▶ [EXERCISE REQUIREMENTS]: Although the records contain pictures, the copy should leave them out and match everything else exactly.

(MATERIAL SHOWN)

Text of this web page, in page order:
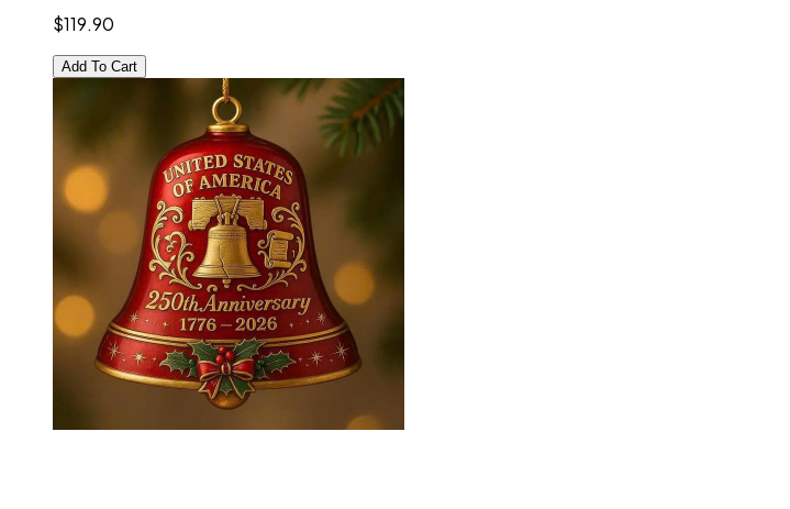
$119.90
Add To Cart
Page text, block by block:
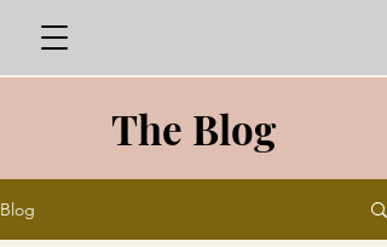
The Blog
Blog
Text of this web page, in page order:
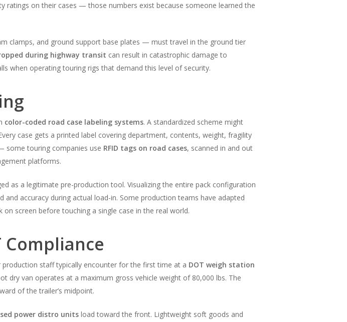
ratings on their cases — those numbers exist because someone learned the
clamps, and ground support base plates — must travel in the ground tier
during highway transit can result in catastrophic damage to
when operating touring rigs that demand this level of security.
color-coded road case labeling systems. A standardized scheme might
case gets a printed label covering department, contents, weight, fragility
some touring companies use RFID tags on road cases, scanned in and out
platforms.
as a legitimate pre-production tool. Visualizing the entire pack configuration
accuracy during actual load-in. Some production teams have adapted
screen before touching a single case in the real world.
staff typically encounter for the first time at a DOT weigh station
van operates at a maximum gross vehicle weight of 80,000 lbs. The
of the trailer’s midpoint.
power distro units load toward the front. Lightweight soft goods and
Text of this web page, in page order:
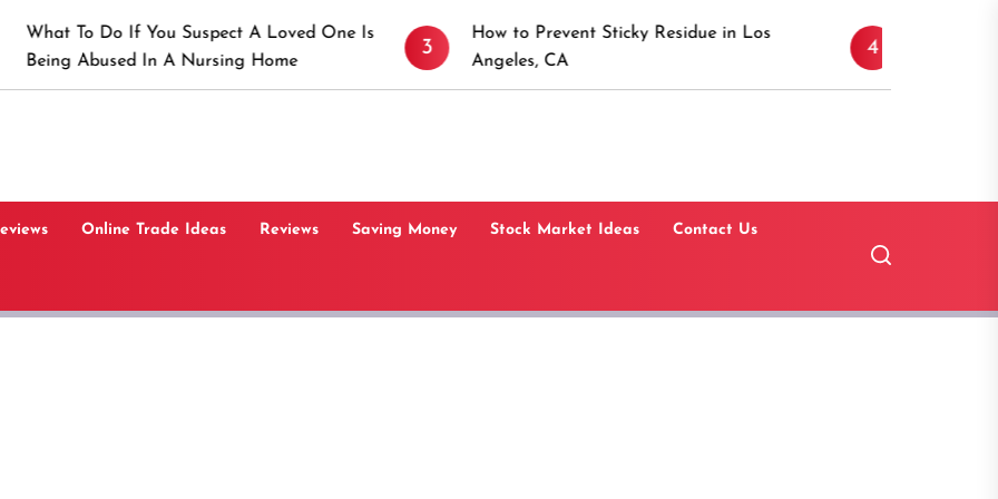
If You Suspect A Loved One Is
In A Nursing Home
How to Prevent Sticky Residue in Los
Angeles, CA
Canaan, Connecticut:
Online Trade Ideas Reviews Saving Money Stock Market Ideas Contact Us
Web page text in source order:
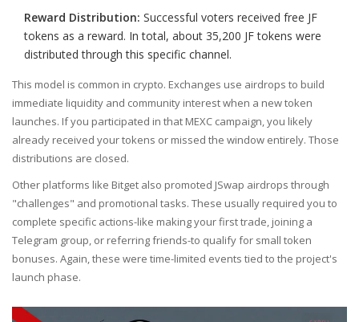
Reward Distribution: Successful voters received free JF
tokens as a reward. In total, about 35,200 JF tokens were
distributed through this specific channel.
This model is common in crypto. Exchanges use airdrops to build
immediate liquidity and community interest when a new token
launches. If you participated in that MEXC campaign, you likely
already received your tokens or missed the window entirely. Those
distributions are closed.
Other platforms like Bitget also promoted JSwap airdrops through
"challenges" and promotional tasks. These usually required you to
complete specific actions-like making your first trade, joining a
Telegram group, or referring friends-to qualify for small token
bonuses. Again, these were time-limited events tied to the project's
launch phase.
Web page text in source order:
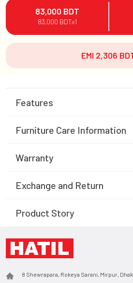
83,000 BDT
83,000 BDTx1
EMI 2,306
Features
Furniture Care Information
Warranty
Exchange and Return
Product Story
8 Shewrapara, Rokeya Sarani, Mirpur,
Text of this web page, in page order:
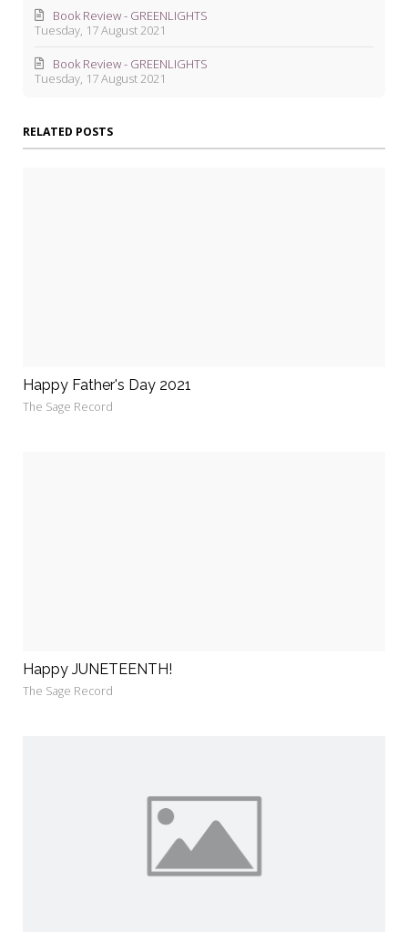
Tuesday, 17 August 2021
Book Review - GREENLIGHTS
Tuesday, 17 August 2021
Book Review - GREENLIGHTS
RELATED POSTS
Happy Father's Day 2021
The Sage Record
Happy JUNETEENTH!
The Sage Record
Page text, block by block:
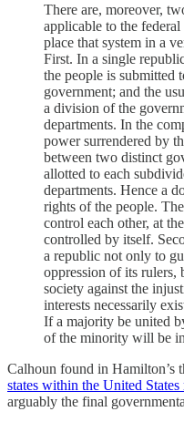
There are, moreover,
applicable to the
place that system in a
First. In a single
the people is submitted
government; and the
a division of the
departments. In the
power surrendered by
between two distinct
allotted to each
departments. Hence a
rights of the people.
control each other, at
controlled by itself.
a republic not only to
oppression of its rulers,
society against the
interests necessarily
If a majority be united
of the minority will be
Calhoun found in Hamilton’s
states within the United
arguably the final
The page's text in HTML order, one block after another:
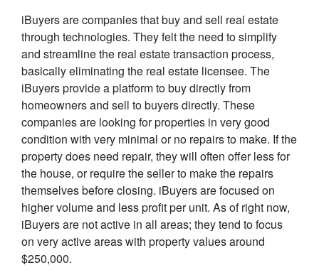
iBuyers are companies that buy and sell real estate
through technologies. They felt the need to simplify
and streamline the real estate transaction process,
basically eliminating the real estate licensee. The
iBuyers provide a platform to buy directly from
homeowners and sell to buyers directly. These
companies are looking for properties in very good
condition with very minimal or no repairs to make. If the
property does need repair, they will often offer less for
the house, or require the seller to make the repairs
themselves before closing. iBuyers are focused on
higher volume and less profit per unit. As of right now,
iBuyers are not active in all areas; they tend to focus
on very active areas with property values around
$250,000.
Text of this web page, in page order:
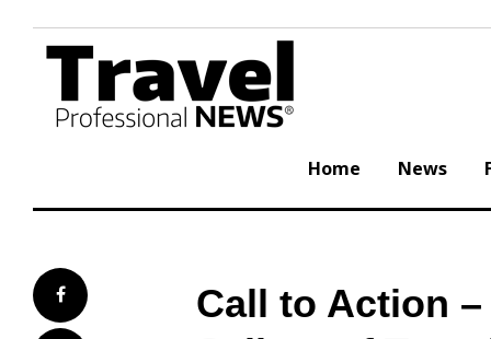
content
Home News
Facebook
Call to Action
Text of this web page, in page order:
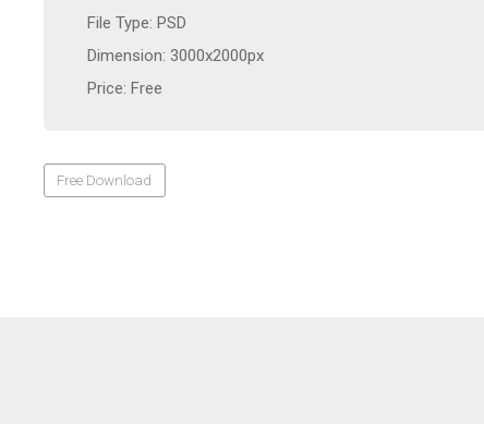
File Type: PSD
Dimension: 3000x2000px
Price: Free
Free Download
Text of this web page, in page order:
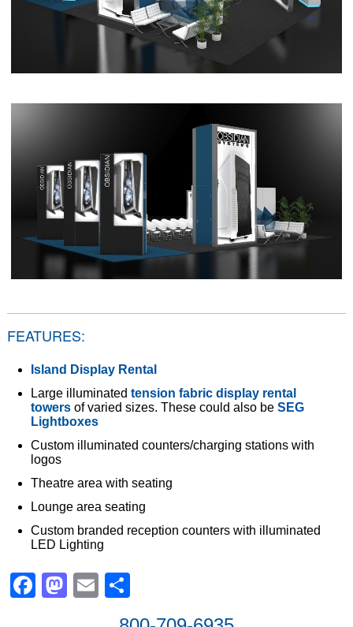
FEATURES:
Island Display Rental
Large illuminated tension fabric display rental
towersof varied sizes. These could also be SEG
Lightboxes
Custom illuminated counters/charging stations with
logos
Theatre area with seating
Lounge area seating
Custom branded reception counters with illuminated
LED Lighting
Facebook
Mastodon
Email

(End MATERIAL SHOWN)

▶ [RESPONSE TO THE TASK]:
Text of this web page, in page order:
$119.90
Add To Cart
Page text, block by block:
The Blog
Blog
Text of this web page, in page order:
ratings on their cases — those numbers exist because someone learned the
clamps, and ground support base plates — must travel in the ground tier
during highway transit can result in catastrophic damage to
when operating touring rigs that demand this level of security.
color-coded road case labeling systems. A standardized scheme might
case gets a printed label covering department, contents, weight, fragility
some touring companies use RFID tags on road cases, scanned in and out
platforms.
as a legitimate pre-production tool. Visualizing the entire pack configuration
accuracy during actual load-in. Some production teams have adapted
screen before touching a single case in the real world.
staff typically encounter for the first time at a DOT weigh station
van operates at a maximum gross vehicle weight of 80,000 lbs. The
of the trailer’s midpoint.
power distro units load toward the front. Lightweight soft goods and
Text of this web page, in page order:
If You Suspect A Loved One Is
In A Nursing Home
How to Prevent Sticky Residue in Los
Angeles, CA
Canaan, Connecticut:
Online Trade Ideas Reviews Saving Money Stock Market Ideas Contact Us
Web page text in source order:
Reward Distribution: Successful voters received free JF
tokens as a reward. In total, about 35,200 JF tokens were
distributed through this specific channel.
This model is common in crypto. Exchanges use airdrops to build
immediate liquidity and community interest when a new token
launches. If you participated in that MEXC campaign, you likely
already received your tokens or missed the window entirely. Those
distributions are closed.
Other platforms like Bitget also promoted JSwap airdrops through
"challenges" and promotional tasks. These usually required you to
complete specific actions-like making your first trade, joining a
Telegram group, or referring friends-to qualify for small token
bonuses. Again, these were time-limited events tied to the project's
launch phase.
Web page text in source order:
83,000 BDT
83,000 BDTx1
EMI 2,306
Features
Furniture Care Information
Warranty
Exchange and Return
Product Story
8 Shewrapara, Rokeya Sarani, Mirpur,
Text of this web page, in page order:
Tuesday, 17 August 2021
Book Review - GREENLIGHTS
Tuesday, 17 August 2021
Book Review - GREENLIGHTS
RELATED POSTS
Happy Father's Day 2021
The Sage Record
Happy JUNETEENTH!
The Sage Record
Page text, block by block:
There are, moreover,
applicable to the
place that system in a
First. In a single
the people is submitted
government; and the
a division of the
departments. In the
power surrendered by
between two distinct
allotted to each
departments. Hence a
rights of the people.
control each other, at
controlled by itself.
a republic not only to
oppression of its rulers,
society against the
interests necessarily
If a majority be united
of the minority will be
Calhoun found in Hamilton’s
states within the United
arguably the final
The page's text in HTML order, one block after another:
iBuyers are companies that buy and sell real estate
through technologies. They felt the need to simplify
and streamline the real estate transaction process,
basically eliminating the real estate licensee. The
iBuyers provide a platform to buy directly from
homeowners and sell to buyers directly. These
companies are looking for properties in very good
condition with very minimal or no repairs to make. If the
property does need repair, they will often offer less for
the house, or require the seller to make the repairs
themselves before closing. iBuyers are focused on
higher volume and less profit per unit. As of right now,
iBuyers are not active in all areas; they tend to focus
on very active areas with property values around
$250,000.
Text of this web page, in page order:
content
Home News
Facebook
Call to Action
Text of this web page, in page order:
File Type: PSD
Dimension: 3000x2000px
Price: Free
Free Download
Text of this web page, in page order:
FEATURES:
Island Display Rental
Large illuminated tension fabric display rental
towersof varied sizes. These could also be SEG
Lightboxes
Custom illuminated counters/charging stations with
logos
Theatre area with seating
Lounge area seating
Custom branded reception counters with illuminated
LED Lighting
Facebook
Mastodon
Email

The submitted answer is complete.